Response 1: We sincerely thank the reviewer for the constructive and encouraging feedback on our work. In the revision, we have carefully addressed the concerns raised. Specifically, in Section 4.2(Page 6)  we have refined and streamlined several mathematical expressions to improve clarity and accessibility. In Section 5.2(Page 10) we have added iTransformer as a strong recent baseline, which further demonstrates the competitiveness of SM-TCN against state-of-the-art methods. Moreover, in Section 5.4(Page 13) we included visual illustrations on the Weather dataset as a practical case study to highlight the interpretability and applicability of our model. In addition, we have optimized the textual presentation throughout the paper to enhance readability. We believe these revisions substantially strengthen the manuscript and address the reviewer’s suggestions.

 

Author Response File: Author Response.pdf

Reviewer 3 Report

Comments and Suggestions for Authors

The authors propose an ML model (SM-TCN) that is designed for high-dimensional time series forecasting. Following are my comments:

  1. Many components are adaptations of existing ideas (N-BEATS residual stacking, sparse CNNs, pruning + attention). The integration is valuable but may be seen as incremental rather than fundamentally novel. Further, claims of being the "first" to combine these techniques are overstated without a stronger theoretical justification. How does SM-TCN compare conceptually with N-BEATS, SCINet, or graph-based approaches? Can you better articulate the unique theoretical advance beyond integrating known modules?
  2. Sparse convolution approximations (Eqs. 3–7) are heuristic; no theoretical guarantees or error bounds are provided. What are the error guarantees for the low-rank approximation in Eqs. (3–7)? Further, the continuity loss is presented without a rigorous justification of its link to trend/seasonality decomposition. How sensitive is performance to different sparsity levels (beyond 30–50%)?
  3. How do results change with different betas values in Eq. (8)? Does the continuity term oversmooth abrupt events (eg. financial crises and pandemics)?
  4. Some improvements over ARM and PatchTST are small; no statistical significance tests are reported. Please provide statistical significance tests for differences with baselines. Further, comparisons omit competitive baselines (eg. SCINet, TiDE and STGNNs). Why were recent high-dimensional methods like SCINet, TiDE, or STGNNs omitted? Furthermore, efficiency claims lack FLOPs, runtime or GPU memory metrics. Can you include computational benchmarks (training time, inference time, FLOPs and GPU memory)?
  5. Visualisations (attention weights and sparse kernels) are descriptive but do not demonstrate actionable interpretability for practitioners. No example shows how decomposition reveals meaningful seasonal or causal patterns. Can you provide decomposition examples where trends/seasonalities align with known domain knowledge? How should practitioners interpret the sparse kernel structure in decision-making contexts?
  6. Dataset preprocessing (normalisation, missing value handling and train/test splits) is not fully described. Further, no mention of open-source code, which is critical for reproducibility given custom sparse convolutions and pruning methods. What preprocessing steps were applied to datasets (scaling, missing values and splits)?

Author Response

Comments 1: Many components are adaptations of existing ideas (N-BEATS residual stacking, sparse CNNs, pruning + attention). The integration is valuable but may be seen as incremental rather than fundamentally novel. Further, claims of being the "first" to combine these techniques are overstated without a stronger theoretical justification. How does SM-TCN compare conceptually with N-BEATS, SCINet, or graph-based approaches? Can you better articulate the unique theoretical advance beyond integrating known modules?
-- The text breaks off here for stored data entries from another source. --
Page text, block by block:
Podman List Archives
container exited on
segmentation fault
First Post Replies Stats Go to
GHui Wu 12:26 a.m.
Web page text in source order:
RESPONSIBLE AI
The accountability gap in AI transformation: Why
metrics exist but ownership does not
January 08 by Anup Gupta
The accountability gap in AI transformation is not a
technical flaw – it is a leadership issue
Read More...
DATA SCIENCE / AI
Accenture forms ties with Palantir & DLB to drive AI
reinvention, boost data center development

Response 1: We sincerely thank the reviewer for this thoughtful and constructive comment. We fully understand the concern regarding the degree of novelty and appreciate the opportunity to clarify our contributions more carefully. Our contribution is not a simple aggregation of modules but the way a single temporal-convolutional backbone jointly couples three mechanisms so they play distinct roles: sparse cross-channel convolutions encode inter-series dependencies with low compute; dilation provides in-place multi-resolution without resampling; and a light continuity regularizer stabilizes the decomposition when sparsity is high.
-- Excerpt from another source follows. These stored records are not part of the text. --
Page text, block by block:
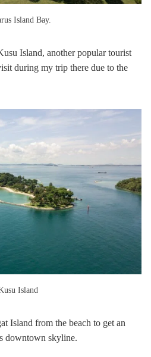
Island Bay.
Island, another popular tourist
during my trip there due to the
Island
Island from the beach to get an
downtown skyline.
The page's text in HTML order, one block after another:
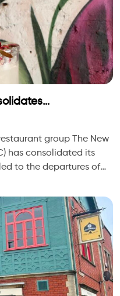
group The New
has consolidated its
to the departures of
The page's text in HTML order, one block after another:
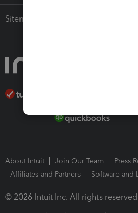
Sitemap
About Intuit Join Our Team
Press
Affiliates and Partners
Software and
© 2026 Intuit Inc. All rights
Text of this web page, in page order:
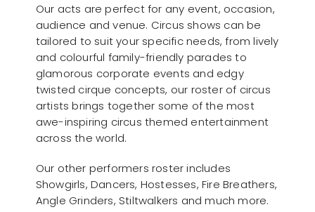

To substantiate this, the revised ablations show that removing any one of these elements consistently harms either accuracy (relative to the full model) or efficiency (relative to dense kernels), indicating complementarity rather than mere stacking.

We also clarify how the approach differs conceptually from representative families in section 3(Page 2). Unlike N-BEATS, which relies on fully connected residual stacks and basis expansion often for (quasi-)univariate series, our model remains convolutional and explicitly learns cross-series interactions via sparse kernels. Unlike SCINet, which attains multi-scale representations through down/up-sampling and invertible transforms, our model preserves the original timeline and achieves multi-resolution by controlling dilation. Unlike graph-based models, which require an explicit or learned adjacency and message passing, the learned channel sparsity yields a compact data-driven dependency pattern and avoids graph construction. We have revised the text to reflect these clarifications and softened the novelty claim accordingly.

 

Comments 2: Sparse convolution approximations (Eqs. 3–7) are heuristic; no theoretical guarantees or error bounds are provided. What are the error guarantees for the low-rank approximation in Eqs. (3–7)? Further, the continuity loss is presented without a rigorous justification of its link to trend/seasonality decomposition. How sensitive is performance to different sparsity levels (beyond 30–50%)?

Response 2:

Thank you for raising this point. We agree that Eqs. (3–7) were presented heuristically, and we now make the approximation and its consequences explicit in section 4.2(Page 6). Viewing convolution as a linear operator and using any sub-multiplicative norm (e.g., Frobenius or operator norm), the approximation satisfies

 

 

This yields a clear error decomposition: the first term reflects the effect of pruning/low-rank approximation on the kernel (K→R), and the second term reflects the quality of the low-rank reconstruction of the input (X→J). We use this bound only to explain observed behavior: accuracy is generally stable when pruning is moderate and the reconstruction error is small, while pushing sparsity or rank reduction too far can degrade results.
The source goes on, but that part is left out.